Страница 46 из 121
Да и в корчме Репа тоже всегда был первым, только вот сивуху он чересчур любил, и как выпьет, так сейчас в драку.
Однажды он Дамасию, господскому батраку, проломил голову так, что экономка Юзефова клялась, будто в эту дыру у него всю душу видно. В другой раз, а было это, когда ему сравнялось семнадцать лет, подрался он в корчме с отпускными солдатами. Пан Скорабевский, который был в то время войтом, потащил его в канцелярию, ударил разок-другой просто так, для виду, но скоро смягчился и спрашивает:
— Скажи ты мне, ради бога, как же ты с ними справился? Ведь их было семь человек.
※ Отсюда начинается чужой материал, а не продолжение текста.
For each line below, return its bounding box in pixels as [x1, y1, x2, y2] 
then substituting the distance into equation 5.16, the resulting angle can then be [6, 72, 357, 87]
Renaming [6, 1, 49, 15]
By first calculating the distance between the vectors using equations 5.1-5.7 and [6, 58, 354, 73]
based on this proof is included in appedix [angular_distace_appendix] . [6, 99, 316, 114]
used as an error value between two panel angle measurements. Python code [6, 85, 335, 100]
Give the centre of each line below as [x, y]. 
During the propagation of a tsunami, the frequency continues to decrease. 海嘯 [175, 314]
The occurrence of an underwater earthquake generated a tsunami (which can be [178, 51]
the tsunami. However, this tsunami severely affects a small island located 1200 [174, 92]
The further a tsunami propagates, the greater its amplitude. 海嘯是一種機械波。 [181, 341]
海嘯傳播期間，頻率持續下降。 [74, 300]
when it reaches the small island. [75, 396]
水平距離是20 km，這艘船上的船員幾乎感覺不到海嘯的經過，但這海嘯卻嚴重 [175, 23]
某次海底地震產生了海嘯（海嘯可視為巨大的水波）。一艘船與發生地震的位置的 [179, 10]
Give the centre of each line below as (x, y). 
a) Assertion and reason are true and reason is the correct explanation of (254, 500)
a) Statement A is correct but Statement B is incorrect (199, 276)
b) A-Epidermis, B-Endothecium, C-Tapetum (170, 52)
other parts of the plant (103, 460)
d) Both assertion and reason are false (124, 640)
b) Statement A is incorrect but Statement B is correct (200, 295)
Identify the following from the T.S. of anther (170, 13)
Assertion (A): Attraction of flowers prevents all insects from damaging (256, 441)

— Ну и что же? — отвечает Репа. — Они в походах ноги-то наломали, такого чуть ткнешь пальцем, он и валится.
Скорабевский так и замял это дело. В то время Репа пользовался особым его расположением. Бабы даже шептали друг другу на ушко, что Репа приходится ему сыном.
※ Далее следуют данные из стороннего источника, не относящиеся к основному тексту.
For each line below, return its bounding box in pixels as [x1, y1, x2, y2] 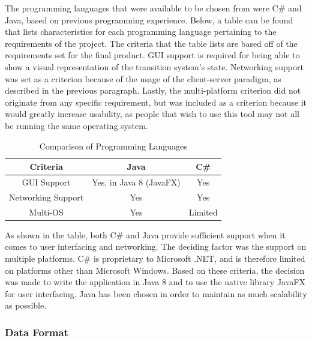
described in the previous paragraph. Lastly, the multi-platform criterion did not [5, 84, 301, 97]
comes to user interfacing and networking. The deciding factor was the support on [5, 240, 307, 253]
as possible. [5, 299, 47, 312]
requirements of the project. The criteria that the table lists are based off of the [5, 37, 298, 49]
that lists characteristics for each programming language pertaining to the [5, 25, 277, 38]
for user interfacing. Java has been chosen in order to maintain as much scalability [5, 287, 307, 300]
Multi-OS [29, 205, 64, 218]
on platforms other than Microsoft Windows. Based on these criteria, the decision [5, 264, 305, 276]

— Оно и видно,— прибавляли они,— у него и амбиция дворянская.
Но это было не так, хотя мать Репы знали все, а отца никто. Сам Репа сначала жил в наемной избе и арендовал три морга, а потом так и остался на них, когда стали раздавать землю. Хозяин он был хороший, так что дела его пошли недурно. Жена у него была такая, какой и с огнем не сыщешь. Одним словом, все шло бы прекрасно, если бы не то, что он любил выпить.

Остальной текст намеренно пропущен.